To my surprise two or three Python preprocessors exist as well, but have similar defects
to their C and C++ counterparts and/or have other goals such as visualization (cpip is a
cool example of this).  They don't appear to be actively maintained.

I invite you to compare the code of other preprocessors with that of kcpp.


Goals
=====

This project shall develop a standards-conforming and efficient (to the extent possible in
Python) preprocessor that provides high quality diagnostics that is host and target
independent (in the compiler sense).  The code should be clean and easy to follow.

Perhaps more importantly, it should be a "reference implementation" that can be easily
transcoded to a clean and efficient C or C++ implementation by a decent programmer of
those languages.  There is no reason such an implementation should be on at least on a par
with Clang or GCC for performance and quality, and at the same time a lot smaller and
easier to understand.

Some design choices I have made (such as treating source files as binary rather than as
Python Unicode strings, and not using Python's built-in Unicode support) are because those
features don't exist in C and C++.  I want it to be fairly easy to translate the Python
code directly translate to C or C++ equivalents.

I probably will do such a transcoding to C++ once the Python code is mostly complete and
cleaned up.  This will be later in 2025 as part of my goal of learning C++ properly.

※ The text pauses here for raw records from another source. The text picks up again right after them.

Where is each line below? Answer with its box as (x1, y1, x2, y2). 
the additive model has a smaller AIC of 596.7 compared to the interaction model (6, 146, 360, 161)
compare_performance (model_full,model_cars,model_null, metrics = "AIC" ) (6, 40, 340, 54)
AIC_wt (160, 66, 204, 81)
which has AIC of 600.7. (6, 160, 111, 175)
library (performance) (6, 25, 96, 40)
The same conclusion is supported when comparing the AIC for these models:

Features that are essentially complete
======================================

The following are bascially done and fully working, modulo cleanups and improvements, to
the C++23 specifications:

- lexing
- macro expansion, including __VA_OPT__ and whitespace correctness
- predefined and built-in macros
- interpretation of literals
- expression parsing
- expression evaluation
- conversion of Unicode character names to codepoints.  I implemented the Python code
  based on the ideas described by cor3ntin at
  https://cor3ntin.github.io/posts/cp_to_name/, but added some ideas and improvements of
  my own to achieve 20+% tighter compaction - see unicode/cp_name_db.py.
- preprocessed output
- display of the macro expansion stack in diagnostics with precise caret locations and
  range highlights
- the diagnostic framework.  Colourized output to a Unicode terminal is supported,
  as are translations (none provided!).  The framework could be hooked up to an IDE.


Incomplete or Missing
=====================

The following are missing.  The framework is already in place so that adding them is
almost trivial, and only held-up by refactoring and testing:

- #pragma
- _Pragma operator
- multiple-include optimisation
- _has_include
- _has_cpp_attribute

C++ modules - I've not fully figured out how these work in C++ or how they interact with
the preprocessor.  Unlikely to be tackled until some kind of real frontend exists.

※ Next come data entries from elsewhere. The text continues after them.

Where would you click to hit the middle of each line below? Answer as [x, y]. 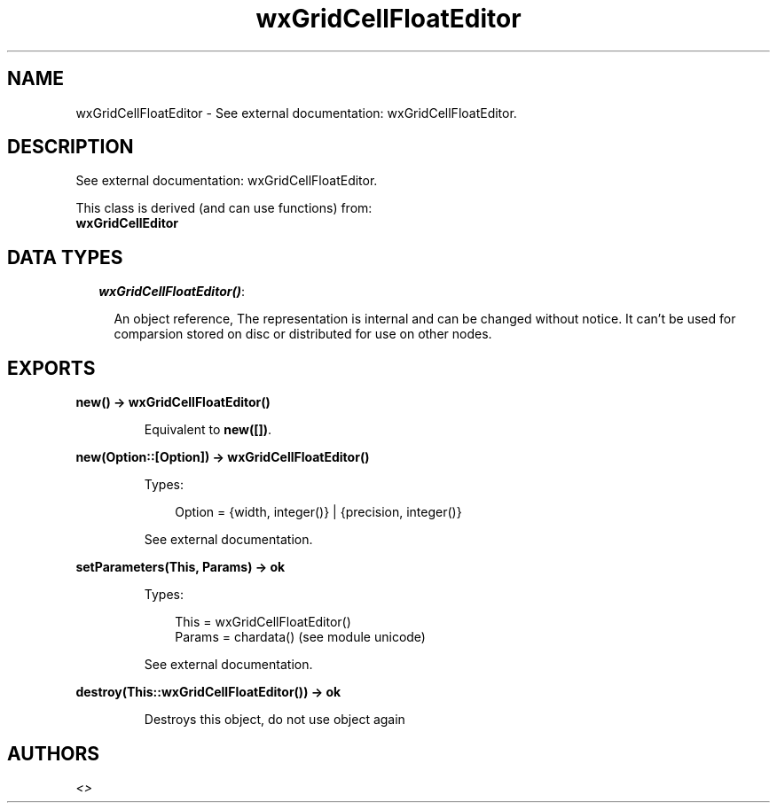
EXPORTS [51, 368]
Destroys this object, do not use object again [275, 720]
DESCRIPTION [71, 147]
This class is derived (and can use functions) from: [224, 208]
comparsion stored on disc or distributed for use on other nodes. [303, 334]
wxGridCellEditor [127, 223]
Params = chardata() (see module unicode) [300, 637]
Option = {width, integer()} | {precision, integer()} [318, 512]

Precompiled headers - possibly an idea and I suspect largely overlaps with modules.
Again, Python is a good place to experiment before attempting an implementation in C++.

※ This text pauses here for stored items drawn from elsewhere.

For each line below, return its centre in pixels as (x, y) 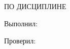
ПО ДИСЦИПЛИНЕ (35, 6)
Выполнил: (21, 23)
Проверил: (20, 40)
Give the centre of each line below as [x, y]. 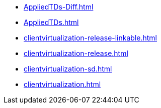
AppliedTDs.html [51, 22]
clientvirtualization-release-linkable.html [90, 38]
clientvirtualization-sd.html [68, 69]
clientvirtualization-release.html [76, 53]
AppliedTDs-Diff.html [59, 7]
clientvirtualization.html [62, 84]

Makefile output and other features are possibilities going forwards.


Future
======

It should be easy to extend the code to provide hooks for other code or analysis tools
needing a preprocessor back-end.  A logical next step is to become a front-end in Python
too.

Feature requests are welcome.


Documentation
=============

Soon.  The code is well-commented and reasonably clean though - it shouldn't be hard to
figure out.


Tests
=====

I have a testuite for the code but it is private.  Test case submissions for the public
repo (using pytest) are welcome.

Bug reports are also welcome.


ChangeLog
=========

0.1  2025-03-16

Initial release.  Quite incomplete but progress from here should be rapid.

0.2  2025-03-23

Object-like macro expansion, and diagnostics with a macro stack, are implemented.

0.3  2025-03-28

Macro expansion imlementation complete.  #line implemented.

0.4 2025-04-02

#include implemented.  Skinning.  Preprocessed output done.